OXFORD, Miss., Aug. 14, 2014 (GLOBE NEWSWIRE) -- via PRWEB - Despite continued signs of moderation in home price appreciation, the latest FNC Residential Price Index(TM) (RPI) shows that U.S. home prices were up another 0.8% from May to June and 2.3% throughout the second quarter. Constructed to gauge the price movement among normal home sales by excluding distressed properties, the index's year-over-year growth continues to decelerate as widely expected: down to 8.0% from its fastest acceleration of 9.4% in February 2014.
Encouraging job growth and favorable mortgage rates have contributed to a rising demand for housing. July home prices are expected to continue to trend upward. As mortgage defaults and foreclosure starts continue to fall to record lows, foreclosure sales as of July have dropped to 10.5% of total existing home sales--the lowest rate since October 2007. Conditions in the for-sale markets continue to be favorable: July's asking price discount averages only about 2.0% and median time-on-market, 90 days.

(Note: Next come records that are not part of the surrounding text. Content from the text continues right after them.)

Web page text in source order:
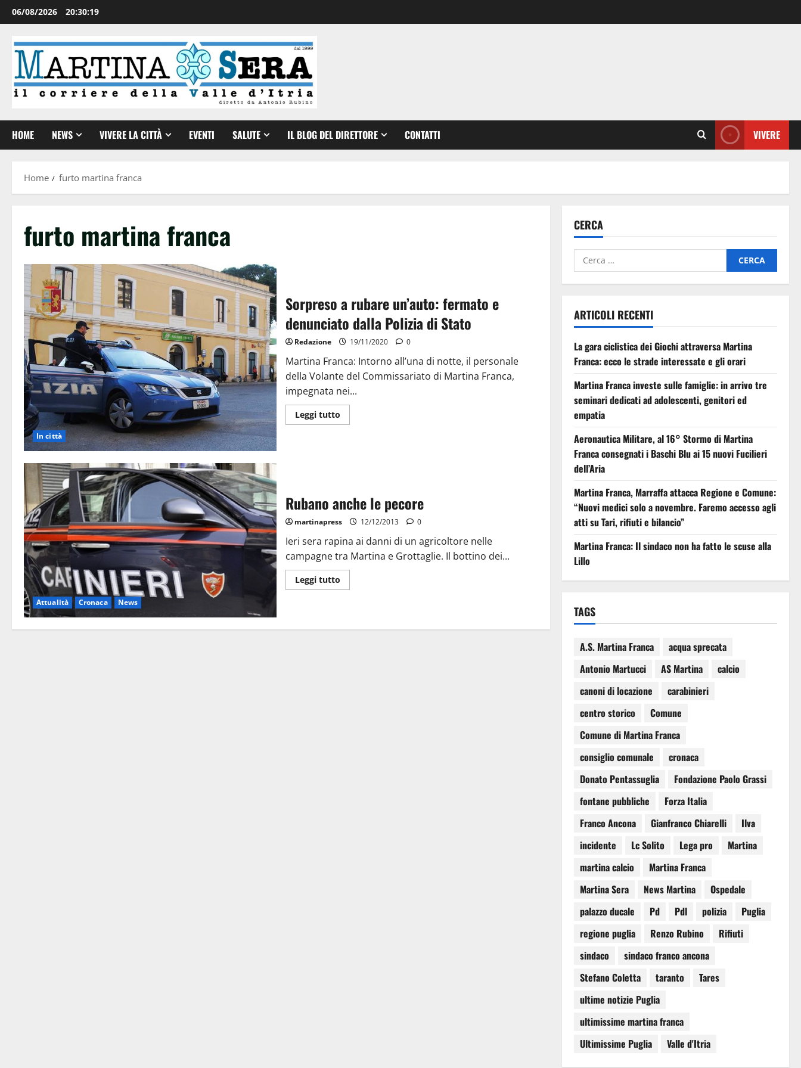
06/08/2026 20:30:19
HOME NEWS VIVERE LA CITTÀ EVENTI SALUTE IL BLOG DEL DIRETTORE CONTATTI VIVERE
Home furto martina franca
furto martina franca
In città
Sorpreso a rubare un’auto: fermato e
denunciato dalla Polizia di Stato
Redazione 19/11/2020 0
Martina Franca: Intorno all’una di notte, il personale
della Volante del Commissariato di Martina Franca,
impegnata nei...
Leggi tutto
Attualità Cronaca News
Rubano anche le pecore
martinapress 12/12/2013 0
Ieri sera rapina ai danni di un agricoltore nelle
campagne tra Martina e Grottaglie. Il bottino dei...
Leggi tutto
CERCA
ARTICOLI RECENTI
La gara ciclistica dei Giochi attraversa Martina
Franca: ecco le strade interessate e gli orari
Martina Franca investe sulle famiglie: in arrivo tre
seminari dedicati ad adolescenti, genitori ed
empatia
Aeronautica Militare, al 16° Stormo di Martina
Franca consegnati i Baschi Blu ai 15 nuovi Fucilieri
dell’Aria
Martina Franca, Marraffa attacca Regione e Comune:
“Nuovi medici solo a novembre. Faremo accesso agli
atti su Tari, rifiuti e bilancio”
Martina Franca: Il sindaco non ha fatto le scuse alla
Lillo
TAGS
A.S. Martina Franca
acqua sprecata
Antonio Martucci
AS Martina
calcio
canoni di locazione
carabinieri
centro storico
Comune
Comune di Martina Franca
consiglio comunale
cronaca
Donato Pentassuglia
Fondazione Paolo Grassi
fontane pubbliche
Forza Italia
Franco Ancona
Gianfranco Chiarelli
Ilva
incidente
Lc Solito Lega pro
Martina
martina calcio
Martina Franca
Martina Sera
News Martina
Ospedale
palazzo ducale
Pd Pdl polizia
Puglia
regione puglia
Renzo Rubino
Rifiuti
sindaco
sindaco franco ancona
Stefano Coletta
taranto
Tares
ultime notizie Puglia
ultimissime martina franca
Ultimissime Puglia
Valle d'Itria

FNC's RPI is the mortgage industry's first hedonic price index built on a comprehensive database that blends public records of residential sales prices with real-time appraisals of property and neighborhood attributes. As a gauge of underlying home values, the RPI excludes final sales of REO and foreclosed homes, which are frequently sold with large price discounts, likely reflecting poor property conditions.
Based on recorded sales of non-distressed properties (existing and new homes) in the 100 largest metropolitan areas, the FNC national composite index shows that June home prices rose at a seasonally unadjusted rate of 0.8% following a strong uptick in May. The two narrower indices (30- and 10-MSA composites) show similar rises in the nation's top housing markets, up 0.8% and 0.9% respectively. On a quarterly basis, the indices increased faster during the second quarter than the first. On a year-over-year basis, the indices continue to exhibit moderate growth.
Sacramento, New York, and Charlotte show the largest price gains during the month at 1.9%, 1.7%, and 1.7% respectively. This is the second consecutive month that Sacramento and Charlotte are seeing a sizeable month-to-month price increase. Prices were up from May to June in most markets, although a few MSAs -- including Washington D.C., Phoenix, St. Antonio, and St. Louis -- showed a negative month-to-month change. The quarterly trends likewise vary mostly from flat to moderate, led by Sacramento, Charlotte, Riverside-CA, and Miami where home prices are up more than 5.0% during the second quarter.
On a year-over-year basis, nearly a dozen cities, led again by Sacramento, Riverside, and Miami, continue to show double-digit price gains amid a notable slowdown in the annual rate of price appreciation across much of the country. The Cincinnati, St. Louis, and Cleveland markets largely remain an outlier and their latest numbers (from June) continue to point to weakening prices year over year.